Suspeito era investigado por fraude no DETRAN do Piauí e recebi os policiais a tiros, matando um dos agentes
A Justiça do Maranhão negou o pedido de habeas corpus e manteve a prisão preventiva de Bruno Manoel Gomes Arcanjo, acusado de assassinar o policial civil Marcelo Soares da Costa, do DRACO, durante uma operação em Santa Luzia do Paruá. A decisão foi proferida em 19 de dezembro pelo desembargador Francisco Ronaldo Maciel Oliveira, da 2ª Câmara Criminal do Tribunal de Justiça do Maranhão.
O crime ocorreu em 3 de setembro de 2024, durante o cumprimento de um mandado de busca e apreensão contra Bruno Arcanjo, que era investigado por fraudes ao Detran do Piauí. Segundo a apuração, os policiais foram recebidos a tiros dentro da residência do suspeito. Armado com uma pistola calibre 9 mm, ele teria disparado várias vezes, atingindo Marcelo Soares, que não resistiu aos ferimentos.
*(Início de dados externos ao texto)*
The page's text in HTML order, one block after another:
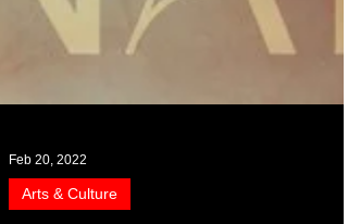
Feb 20, 2022
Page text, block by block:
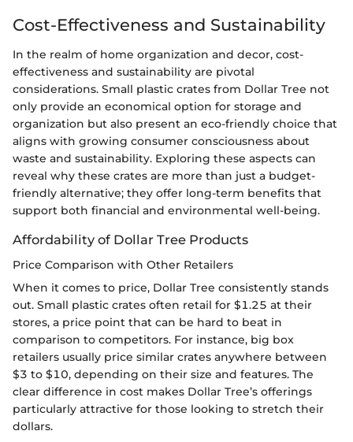
Cost-Effectiveness and Sustainability
In the realm of home organization and decor, cost-
effectiveness and sustainability are pivotal
considerations. Small plastic crates from Dollar Tree not
only provide an economical option for storage and
organization but also present an eco-friendly choice that
aligns with growing consumer consciousness about
waste and sustainability. Exploring these aspects can
reveal why these crates are more than just a budget-
friendly alternative; they offer long-term benefits that
support both financial and environmental well-being.
Affordability of Dollar Tree Products
Price Comparison with Other Retailers
When it comes to price, Dollar Tree consistently stands
out. Small plastic crates often retail for $1.25 at their
stores, a price point that can be hard to beat in
comparison to competitors. For instance, big box
retailers usually price similar crates anywhere between
$3 to $10, depending on their size and features. The
clear difference in cost makes Dollar Tree’s offerings
particularly attractive for those looking to stretch their
dollars.
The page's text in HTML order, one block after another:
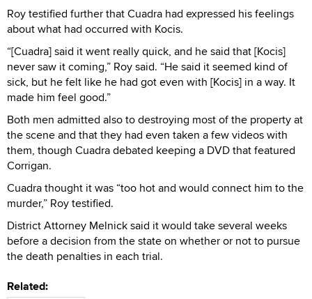
Roy testified further that Cuadra had expressed his feelings
about what had occurred with Kocis.
“[Cuadra] said it went really quick, and he said that [Kocis]
never saw it coming,” Roy said. “He said it seemed kind of
sick, but he felt like he had got even with [Kocis] in a way. It
made him feel good.”
Both men admitted also to destroying most of the property at
the scene and that they had even taken a few videos with
them, though Cuadra debated keeping a DVD that featured
Corrigan.
Cuadra thought it was “too hot and would connect him to the
murder,” Roy testified.
District Attorney Melnick said it would take several weeks
before a decision from the state on whether or not to pursue
the death penalties in each trial.
Related:
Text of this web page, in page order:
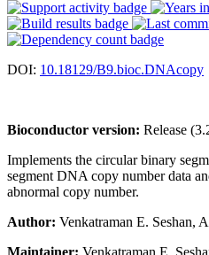
DOI: 10.18129/B9.bioc.DNAcopy
Bioconductor version: Release
Implements the circular binary
segment DNA copy number data
abnormal copy number.
Author: Venkatraman E. Seshan,
Maintainer: Venkatraman E.
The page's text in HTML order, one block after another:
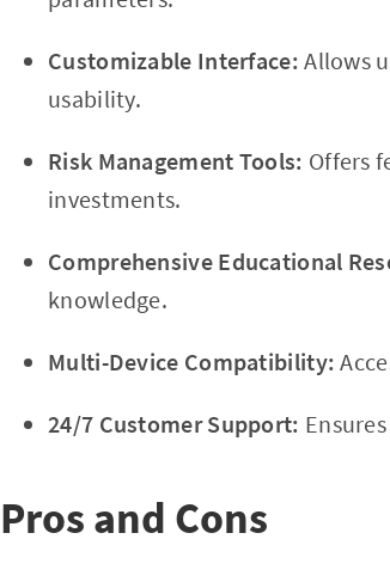
Customizable Interface: Allows
usability.
Risk Management Tools: Offers
investments.
Comprehensive Educational
knowledge.
Multi-Device Compatibility:
24/7 Customer Support:
Pros and Cons
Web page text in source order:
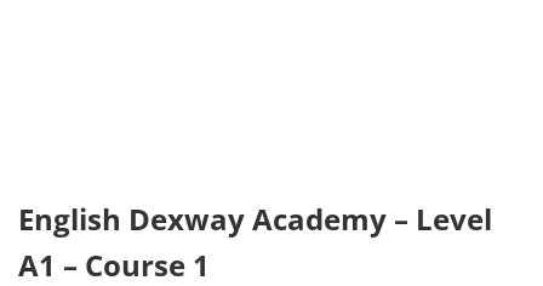
English Dexway Academy – Level
A1 – Course 1
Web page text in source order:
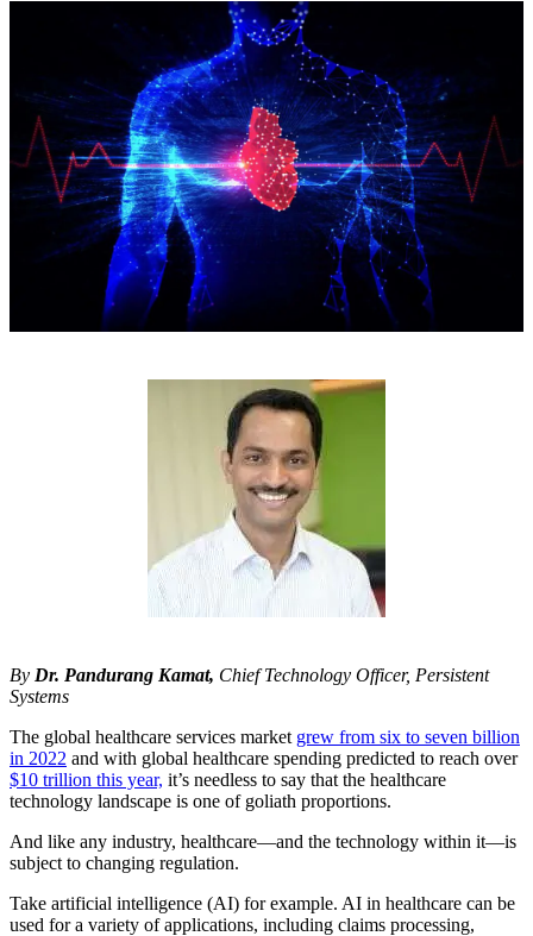
By Dr. Pandurang Kamat, Chief Technology Officer, Persistent
Systems
The global healthcare services market grew from six to seven billion
in 2022 and with global healthcare spending predicted to reach over
$10 trillion this year, it’s needless to say that the healthcare
technology landscape is one of goliath proportions.
And like any industry, healthcare—and the technology within it—is
subject to changing regulation.
Take artificial intelligence (AI) for example. AI in healthcare can be
used for a variety of applications, including claims processing,
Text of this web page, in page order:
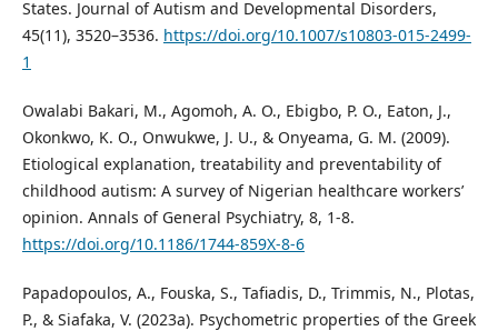
States. Journal of Autism and Developmental Disorders,
45(11), 3520–3536. https://doi.org/10.1007/s10803-015-2499-
1
Owalabi Bakari, M., Agomoh, A. O., Ebigbo, P. O., Eaton, J.,
Okonkwo, K. O., Onwukwe, J. U., & Onyeama, G. M. (2009).
Etiological explanation, treatability and preventability of
childhood autism: A survey of Nigerian healthcare workers’
opinion. Annals of General Psychiatry, 8, 1-8.
https://doi.org/10.1186/1744-859X-8-6
Papadopoulos, A., Fouska, S., Tafiadis, D., Trimmis, N., Plotas,
P., & Siafaka, V. (2023a). Psychometric properties of the Greek
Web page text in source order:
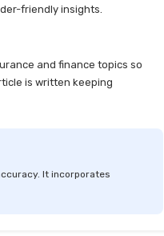
friendly insights.
and finance topics so
is written keeping
It incorporates
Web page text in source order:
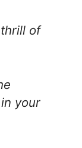
of
your
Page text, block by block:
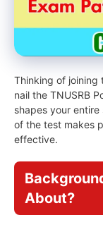
Thinking of joining
nail the TNUSRB
shapes your
of the test makes
effective.
About?
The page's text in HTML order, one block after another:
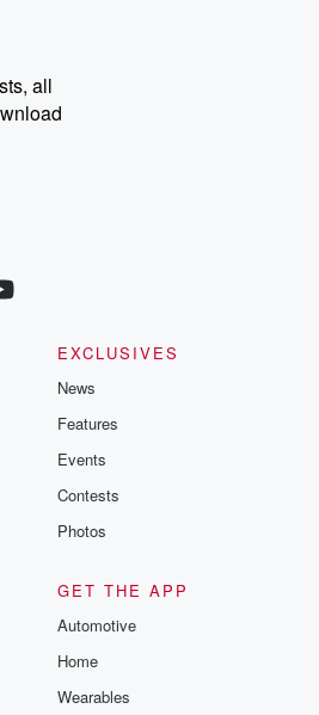
all
EXCLUSIVES
News
Features
Events
Contests
Photos
GET THE APP
Automotive
Home
Wearables
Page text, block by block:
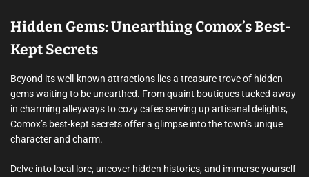
Hidden Gems: Unearthing Comox’s Best-
Kept Secrets
Beyond its well-known attractions lies a treasure trove of hidden
gems waiting to be unearthed. From quaint boutiques tucked away
in charming alleyways to cozy cafes serving up artisanal delights,
Comox’s best-kept secrets offer a glimpse into the town’s unique
character and charm.
Delve into local lore, uncover hidden histories, and immerse yourself
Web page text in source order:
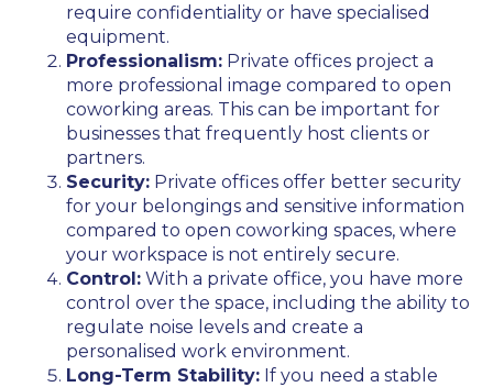
require confidentiality or have specialised
equipment.
Professionalism: Private offices project a
more professional image compared to open
coworking areas. This can be important for
businesses that frequently host clients or
partners.
Security: Private offices offer better security
for your belongings and sensitive information
compared to open coworking spaces, where
your workspace is not entirely secure.
Control: With a private office, you have more
control over the space, including the ability to
regulate noise levels and create a
personalised work environment.
Long-Term Stability: If you need a stable
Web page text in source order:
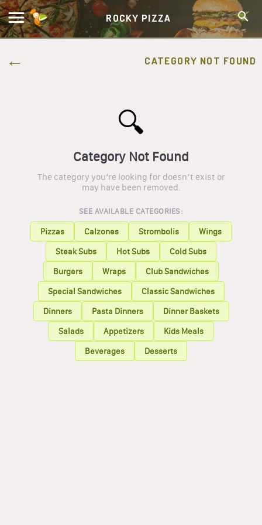
ROCKY PIZZA
CATEGORY NOT FOUND
🔍
Category Not Found
The category you’re looking for doesn’t exist or
may have been removed.
SEE AVAILABLE CATEGORIES:
Pizzas Calzones Strombolis
Wings
Steak Subs
Hot Subs
Cold Subs
Burgers
Wraps
Club Sandwiches
Special Sandwiches
Classic Sandwiches
Dinners
Pasta Dinners
Dinner Baskets
Salads
Appetizers
Kids Meals
Beverages
Desserts

No pedido de liberdade, a defesa alegou falta de requisitos para a prisão preventiva, ausência de prova segura da autoria, deficiência de fundamentação da decisão judicial e pediu a substituição da prisão por domiciliar. O relator, no entanto, considerou que o inquérito reúne provas da materialidade e indícios suficientes de autoria, além de destacar a gravidade do crime e o risco à ordem pública.
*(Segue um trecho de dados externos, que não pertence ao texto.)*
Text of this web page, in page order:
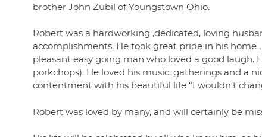
brother John Zubil of Youngstown Ohio.
Robert was a hardworking ,dedicated, loving
accomplishments. He took great pride in his
pleasant easy going man who loved a good laugh.
porkchops). He loved his music, gatherings and a
contentment with his beautiful life “I wouldn’t
Robert was loved by many, and will certainly be
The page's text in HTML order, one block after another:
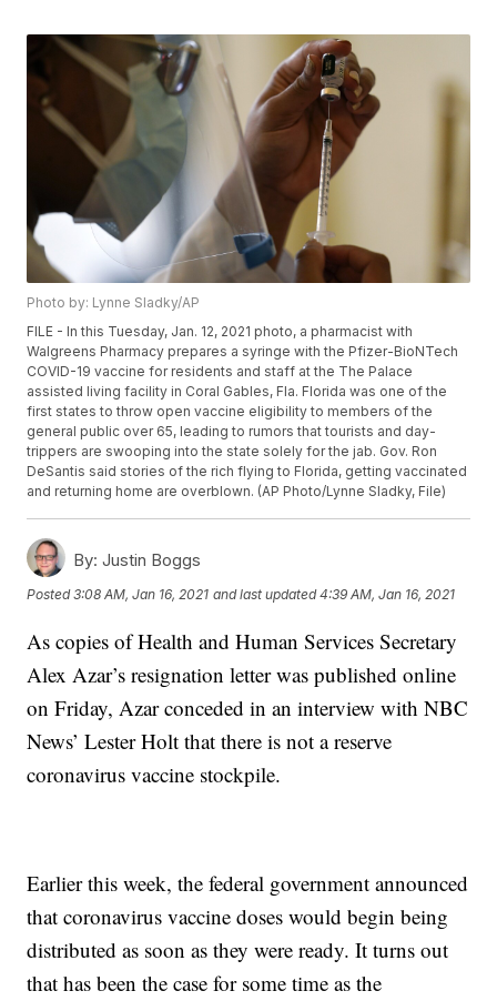
Photo by: Lynne Sladky/AP
FILE - In this Tuesday, Jan. 12, 2021 photo, a pharmacist with
Walgreens Pharmacy prepares a syringe with the Pfizer-BioNTech
COVID-19 vaccine for residents and staff at the The Palace
assisted living facility in Coral Gables, Fla. Florida was one of the
first states to throw open vaccine eligibility to members of the
general public over 65, leading to rumors that tourists and day-
trippers are swooping into the state solely for the jab. Gov. Ron
DeSantis said stories of the rich flying to Florida, getting vaccinated
and returning home are overblown. (AP Photo/Lynne Sladky, File)
By: Justin Boggs
Posted3:08 AM, Jan 16, 2021 and last updated 4:39 AM, Jan 16, 2021
As copies of Health and Human Services Secretary
Alex Azar’s resignation letter was published online
on Friday, Azar conceded in an interview with NBC
News’ Lester Holt that there is not a reserve
coronavirus vaccine stockpile.
Earlier this week, the federal government announced
that coronavirus vaccine doses would begin being
distributed as soon as they were ready. It turns out
that has been the case for some time as the
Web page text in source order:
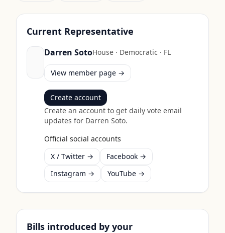
Current Representative
Darren SotoHouse · Democratic · FL
View member page →
Create account
Create an account to get daily vote email
updates for Darren Soto.
Official social accounts
X / Twitter →
Facebook →
Instagram →
YouTube →
Bills introduced by your

Na decisão, o desembargador ressaltou que ser réu primário, ter residência fixa ou bons antecedentes não impede a manutenção da prisão cautelar, quando presentes os fundamentos legais. Para ele, nenhuma outra medida seria suficiente para garantir o regular andamento do processo.
Bruno Arcanjo está preso desde o dia do crime. O policial Marcelo Soares da Costa foi sepultado com honras e recebeu promoção póstuma pela Polícia Civil do Piauí em reconhecimento aos serviços prestados.